» **WHAT TO DO**
Of all the lines below, return only those starting with the line holding "his Tractatus de" and going on through the line holding "Nowhere has this", exactly as written.
----------------
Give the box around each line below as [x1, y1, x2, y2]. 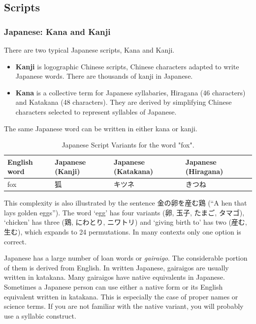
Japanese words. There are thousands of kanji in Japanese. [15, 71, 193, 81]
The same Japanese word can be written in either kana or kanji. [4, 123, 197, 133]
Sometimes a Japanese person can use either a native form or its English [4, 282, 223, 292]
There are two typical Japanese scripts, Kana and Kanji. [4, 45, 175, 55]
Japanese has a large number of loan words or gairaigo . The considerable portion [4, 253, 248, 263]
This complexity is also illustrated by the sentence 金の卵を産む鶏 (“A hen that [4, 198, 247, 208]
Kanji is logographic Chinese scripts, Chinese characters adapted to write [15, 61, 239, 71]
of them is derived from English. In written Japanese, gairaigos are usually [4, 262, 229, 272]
----------------
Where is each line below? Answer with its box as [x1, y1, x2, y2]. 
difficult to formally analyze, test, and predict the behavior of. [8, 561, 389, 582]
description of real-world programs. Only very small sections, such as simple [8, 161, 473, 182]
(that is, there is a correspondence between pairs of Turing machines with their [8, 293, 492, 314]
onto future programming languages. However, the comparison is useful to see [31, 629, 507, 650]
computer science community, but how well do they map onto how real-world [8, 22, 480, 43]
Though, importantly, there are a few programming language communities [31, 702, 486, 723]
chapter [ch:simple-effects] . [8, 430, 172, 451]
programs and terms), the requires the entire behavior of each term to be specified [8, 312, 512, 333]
----------------
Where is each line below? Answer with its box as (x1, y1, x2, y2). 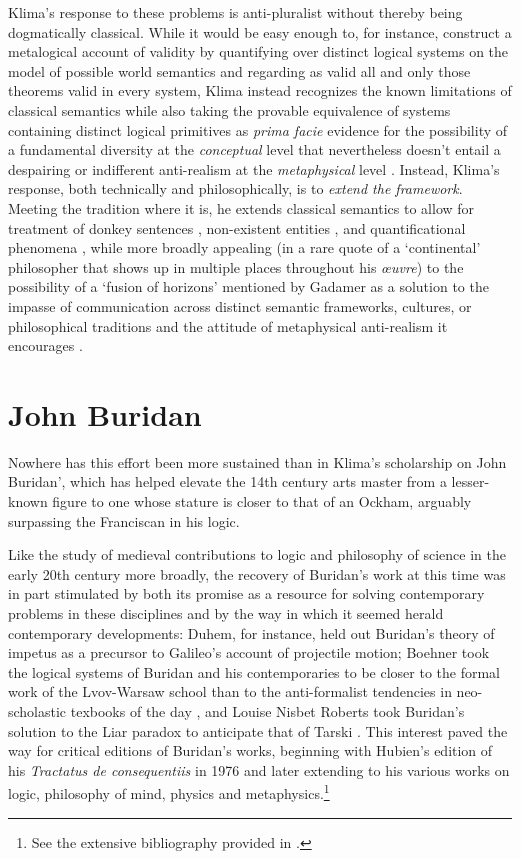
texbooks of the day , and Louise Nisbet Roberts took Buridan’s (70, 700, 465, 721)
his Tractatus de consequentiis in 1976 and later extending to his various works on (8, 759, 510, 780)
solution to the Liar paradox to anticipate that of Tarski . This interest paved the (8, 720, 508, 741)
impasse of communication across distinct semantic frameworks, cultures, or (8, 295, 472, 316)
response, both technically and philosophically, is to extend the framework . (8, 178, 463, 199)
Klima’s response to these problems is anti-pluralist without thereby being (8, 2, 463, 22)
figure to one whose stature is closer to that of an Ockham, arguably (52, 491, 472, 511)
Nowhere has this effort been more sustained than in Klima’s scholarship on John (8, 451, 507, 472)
----------------
» **TASK RESULT**
his Tractatus de consequentiis in 1976 and later extending to his various works on (8, 759, 510, 780)
solution to the Liar paradox to anticipate that of Tarski . This interest paved the (8, 720, 508, 741)
impasse of communication across distinct semantic frameworks, cultures, or (8, 295, 472, 316)
response, both technically and philosophically, is to extend the framework . (8, 178, 463, 199)
Klima’s response to these problems is anti-pluralist without thereby being (8, 2, 463, 22)
figure to one whose stature is closer to that of an Ockham, arguably (52, 491, 472, 511)
Nowhere has this effort been more sustained than in Klima’s scholarship on John (8, 451, 507, 472)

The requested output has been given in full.